さらに、自分名義の口座が犯罪行為に利用された場合、その口座が凍結されるだけでなくその銀行で新たな口座も作れなくなります。口座凍結名義人リストに載ると、7年間は新たな銀行口座が作れません。
もし凍結された口座以外に銀行口座を持っていなければ、7年間は振り込みや口座引き落としなどが一切使えないということです。
闇金が悪用したことで口座が凍結された場合は自分で凍結を解除してもらうのは難しいため、弁護士や司法書士に相談するようにしましょう。
よくある闇金の口座買取手口
闇金は当然、「口座を悪用する」とは言わず、あらゆる誘い文句で口座買取りを迫ってきます。
しかし、どんな誘い文句を言われようと、口座を他人に渡すことは犯罪にあたるため決して応じてはいけません。
ここからは、闇金がよく取る口座買取手口を解説していきます。
手口①「簡単なアルバイト」として口座を買い取ろうとする
闇金はあたかも正当な仕事のようなキャッチフレーズで、口座買取りを促す場合があります。

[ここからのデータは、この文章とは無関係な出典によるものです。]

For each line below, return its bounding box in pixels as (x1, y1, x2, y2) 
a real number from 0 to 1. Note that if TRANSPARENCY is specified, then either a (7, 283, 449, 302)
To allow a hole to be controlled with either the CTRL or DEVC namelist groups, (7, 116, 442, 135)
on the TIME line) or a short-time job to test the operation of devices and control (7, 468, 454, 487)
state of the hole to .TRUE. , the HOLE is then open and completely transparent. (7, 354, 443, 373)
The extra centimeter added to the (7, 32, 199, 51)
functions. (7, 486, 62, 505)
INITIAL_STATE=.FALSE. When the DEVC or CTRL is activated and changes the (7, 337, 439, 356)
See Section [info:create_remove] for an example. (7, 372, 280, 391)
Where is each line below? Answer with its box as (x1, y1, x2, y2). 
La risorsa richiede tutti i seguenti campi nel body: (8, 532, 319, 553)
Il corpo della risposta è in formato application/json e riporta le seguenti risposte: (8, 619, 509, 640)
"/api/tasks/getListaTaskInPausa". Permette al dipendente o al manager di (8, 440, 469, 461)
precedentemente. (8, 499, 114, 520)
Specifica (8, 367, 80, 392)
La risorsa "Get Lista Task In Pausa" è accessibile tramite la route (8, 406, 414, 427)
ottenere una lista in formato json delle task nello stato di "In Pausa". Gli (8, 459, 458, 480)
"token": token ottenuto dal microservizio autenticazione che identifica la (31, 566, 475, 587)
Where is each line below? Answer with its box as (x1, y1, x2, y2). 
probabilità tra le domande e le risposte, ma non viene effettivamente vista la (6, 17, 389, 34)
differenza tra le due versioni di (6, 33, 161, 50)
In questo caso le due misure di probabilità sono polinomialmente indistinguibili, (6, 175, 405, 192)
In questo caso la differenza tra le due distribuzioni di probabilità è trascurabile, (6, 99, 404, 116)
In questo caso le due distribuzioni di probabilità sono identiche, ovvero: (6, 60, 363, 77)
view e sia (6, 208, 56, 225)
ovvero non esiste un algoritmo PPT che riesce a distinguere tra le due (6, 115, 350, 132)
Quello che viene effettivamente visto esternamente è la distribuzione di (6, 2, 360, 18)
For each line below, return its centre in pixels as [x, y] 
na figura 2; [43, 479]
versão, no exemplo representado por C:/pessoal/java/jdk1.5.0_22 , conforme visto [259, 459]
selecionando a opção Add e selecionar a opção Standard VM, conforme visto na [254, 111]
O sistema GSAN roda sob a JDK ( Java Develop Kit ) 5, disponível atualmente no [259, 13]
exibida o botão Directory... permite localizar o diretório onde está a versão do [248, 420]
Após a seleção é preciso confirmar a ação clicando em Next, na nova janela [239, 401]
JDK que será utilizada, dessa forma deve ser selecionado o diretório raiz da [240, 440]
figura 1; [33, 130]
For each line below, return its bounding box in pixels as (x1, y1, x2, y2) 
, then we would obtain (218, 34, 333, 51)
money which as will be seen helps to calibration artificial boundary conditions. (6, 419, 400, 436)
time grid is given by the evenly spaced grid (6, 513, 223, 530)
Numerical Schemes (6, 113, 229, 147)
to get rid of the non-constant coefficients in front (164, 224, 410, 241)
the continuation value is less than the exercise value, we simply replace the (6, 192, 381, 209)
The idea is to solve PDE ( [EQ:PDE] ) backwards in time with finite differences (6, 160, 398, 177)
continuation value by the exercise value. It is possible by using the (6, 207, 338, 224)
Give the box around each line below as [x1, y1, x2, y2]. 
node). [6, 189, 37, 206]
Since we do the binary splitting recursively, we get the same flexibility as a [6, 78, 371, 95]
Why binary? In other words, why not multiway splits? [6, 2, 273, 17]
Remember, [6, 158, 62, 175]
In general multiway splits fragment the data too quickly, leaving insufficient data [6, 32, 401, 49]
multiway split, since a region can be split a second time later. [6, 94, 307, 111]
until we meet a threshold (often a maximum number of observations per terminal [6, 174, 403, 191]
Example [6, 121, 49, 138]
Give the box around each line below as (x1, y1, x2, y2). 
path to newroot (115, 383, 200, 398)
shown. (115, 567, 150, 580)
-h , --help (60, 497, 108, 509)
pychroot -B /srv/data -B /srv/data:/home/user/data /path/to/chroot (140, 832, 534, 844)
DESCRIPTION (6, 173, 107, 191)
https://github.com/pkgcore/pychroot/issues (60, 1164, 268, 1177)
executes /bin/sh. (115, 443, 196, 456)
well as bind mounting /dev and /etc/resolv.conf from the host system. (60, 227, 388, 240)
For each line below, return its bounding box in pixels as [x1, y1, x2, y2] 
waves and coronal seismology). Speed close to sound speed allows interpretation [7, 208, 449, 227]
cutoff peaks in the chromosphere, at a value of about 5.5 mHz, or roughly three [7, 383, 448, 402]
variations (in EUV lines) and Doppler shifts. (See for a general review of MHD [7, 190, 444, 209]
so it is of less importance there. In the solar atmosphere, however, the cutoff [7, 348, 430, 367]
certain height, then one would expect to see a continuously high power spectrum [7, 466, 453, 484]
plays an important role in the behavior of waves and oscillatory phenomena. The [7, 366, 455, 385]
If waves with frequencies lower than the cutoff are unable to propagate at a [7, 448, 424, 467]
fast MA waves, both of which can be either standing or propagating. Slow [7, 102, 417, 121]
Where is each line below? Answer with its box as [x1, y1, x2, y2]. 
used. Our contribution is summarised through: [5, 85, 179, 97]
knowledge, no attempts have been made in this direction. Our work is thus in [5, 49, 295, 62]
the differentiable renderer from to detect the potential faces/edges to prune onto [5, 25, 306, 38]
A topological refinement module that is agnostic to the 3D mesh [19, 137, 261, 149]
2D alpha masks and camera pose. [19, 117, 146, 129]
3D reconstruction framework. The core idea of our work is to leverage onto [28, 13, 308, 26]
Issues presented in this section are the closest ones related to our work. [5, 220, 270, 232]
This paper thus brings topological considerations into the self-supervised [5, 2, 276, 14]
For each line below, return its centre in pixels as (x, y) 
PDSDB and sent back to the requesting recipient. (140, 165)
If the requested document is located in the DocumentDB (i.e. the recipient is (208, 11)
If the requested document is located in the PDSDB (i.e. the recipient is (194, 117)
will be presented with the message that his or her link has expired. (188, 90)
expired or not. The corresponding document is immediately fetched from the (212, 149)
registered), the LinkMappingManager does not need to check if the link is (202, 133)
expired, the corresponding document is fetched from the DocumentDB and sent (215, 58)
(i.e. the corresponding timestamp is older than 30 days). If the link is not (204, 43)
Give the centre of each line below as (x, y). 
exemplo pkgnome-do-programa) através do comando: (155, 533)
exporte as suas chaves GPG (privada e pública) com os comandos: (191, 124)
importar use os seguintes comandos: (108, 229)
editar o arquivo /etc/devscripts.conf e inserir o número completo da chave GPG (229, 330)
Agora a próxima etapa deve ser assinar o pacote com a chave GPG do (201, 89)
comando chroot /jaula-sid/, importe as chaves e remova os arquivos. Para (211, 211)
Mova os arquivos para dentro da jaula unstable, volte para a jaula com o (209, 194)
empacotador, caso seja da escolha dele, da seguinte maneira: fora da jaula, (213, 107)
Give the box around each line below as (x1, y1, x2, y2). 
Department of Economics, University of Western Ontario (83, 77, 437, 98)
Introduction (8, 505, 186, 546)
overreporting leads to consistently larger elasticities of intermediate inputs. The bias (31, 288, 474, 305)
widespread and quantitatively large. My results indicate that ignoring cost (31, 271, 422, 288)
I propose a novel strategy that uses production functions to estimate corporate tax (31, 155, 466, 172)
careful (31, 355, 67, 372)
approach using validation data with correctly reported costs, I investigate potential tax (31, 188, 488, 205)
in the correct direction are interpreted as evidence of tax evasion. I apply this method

たとえば、「1つ口座を作るだけで5万円の高収入!」などが考えられます。
このような誘い文句だと、まさか口座を犯罪に使われて自分も犯罪者になるとは思わず、ビジネスと認識して口座を売ってしまう人もいるのです。
手口②「口座を一時的に借りる」として口座情報を提供させようとする
闇金は「月1万円の口座レンタル」といった触れ込みで口座を悪用しようとする場合もあります。
しかし、闇金が口座を一定期間レンタルして、その後親切に返却することはありません。一度口座情報を渡してしまったら、犯罪行為として使われる可能性が高く、それが発覚すれば銀行から口座を凍結されるのがオチです。
闇金から口座を返してもらえる可能性は極めて低いといえるでしょう。
そもそも、三井住友銀行が公表しているように、譲渡や売却に限らず、銀行口座の貸し借りも違法です。
口座を売買・譲渡したり、第三者に利用させたりすることは犯罪(*)です。売り渡した側が、口座が犯罪に利用されることを知らなくとも、処罰される場合があります。
引用元 三井住友銀行「銀行口座買い取りの勧誘にご注意ください」
「少し貸すだけなら」と思う人がいるかもしれませんが、売却と同様に犯罪行為にあたるので絶対にやめましょう。
手口③ 新規の銀行口座を作成したうえでの譲渡を提案してくる
闇金は、新たに作成した銀行口座の譲渡を提案してくることもあります。「悪用することはありません」「譲渡の代わりに返済遅れを免除します」などと近づいてくるため、「自分が普段利用していない口座なら」と考えて口座を譲渡してしまうケースもあることでしょう。
しかし、前述の通り、口座の売買や譲渡は犯罪行為です。そのため、普段利用していない銀行口座であったとしても、売買や譲渡をすると罰則の対象になります。
手口④ 闇金であることを隠して口座情報を提供させようと近づいてくる
インターネットでは、個人間でお金の貸し借りをする「個人間融資」という方法も行われています。個人間融資を行う業者のなかには闇金も潜んでおり、それに気づかず闇金と関わりを持ってしまうケースもあります。
その場合、闇金であることを隠して相手に接近し、口座情報を提供させてくる可能性もあるのです。「融資のために簡単な審査をする」などと接近してくる可能性がありますが、怪しい業者に銀行口座の情報を提供するのは避けましょう。
闇金は口座を悪用するために買い取る
闇金は貸金業法の定める上限を無視した金利でお金を貸し付け、法外な高い利息で収入を得る違法な業者です。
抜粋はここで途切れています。